Copy each line below that contains "iPhones".

Segment Start: Exercise material

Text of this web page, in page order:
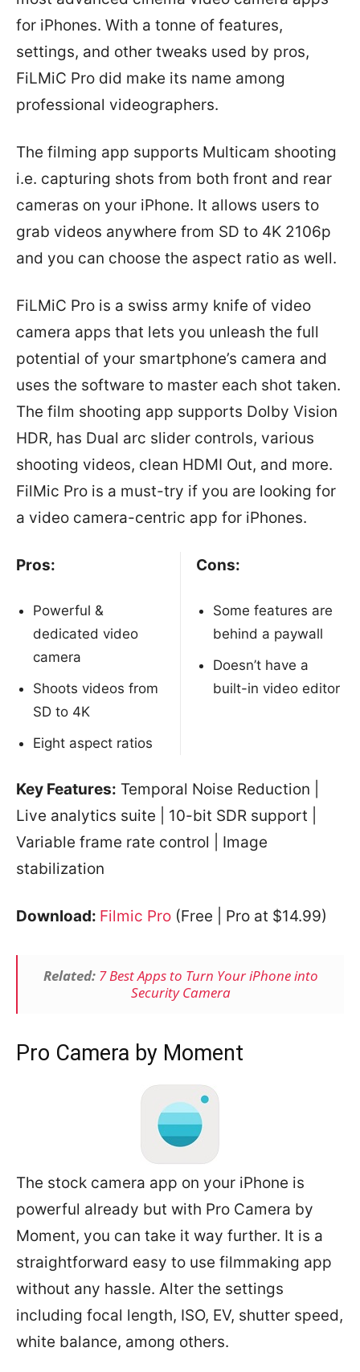
for iPhones. With a tonne of features,
settings, and other tweaks used by pros,
FiLMiC Pro did make its name among
professional videographers.
The filming app supports Multicam shooting
i.e. capturing shots from both front and rear
cameras on your iPhone. It allows users to
grab videos anywhere from SD to 4K 2106p
and you can choose the aspect ratio as well.
FiLMiC Pro is a swiss army knife of video
camera apps that lets you unleash the full
potential of your smartphone’s camera and
uses the software to master each shot taken.
The film shooting app supports Dolby Vision
HDR, has Dual arc slider controls, various
shooting videos, clean HDMI Out, and more.
FilMic Pro is a must-try if you are looking for
a video camera-centric app for iPhones.
Pros:
Powerful &
dedicated video
camera
Shoots videos from
SD to 4K
Eight aspect ratios
Cons:
Some features are
behind a paywall
Doesn’t have a
built-in video editor
Key Features: Temporal Noise Reduction |
Live analytics suite | 10-bit SDR support |
Variable frame rate control | Image
stabilization
Download: Filmic Pro (Free | Pro at $14.99)
Related: 7 Best Apps to Turn Your iPhone into
Security Camera
Pro Camera by Moment
The stock camera app on your iPhone is
powerful already but with Pro Camera by
Moment, you can take it way further. It is a
straightforward easy to use filmmaking app
without any hassle. Alter the settings
including focal length, ISO, EV, shutter speed,
white balance, among others.

Segment End: Exercise material

**Solved problem**:
for iPhones. With a tonne of features,
a video camera-centric app for iPhones.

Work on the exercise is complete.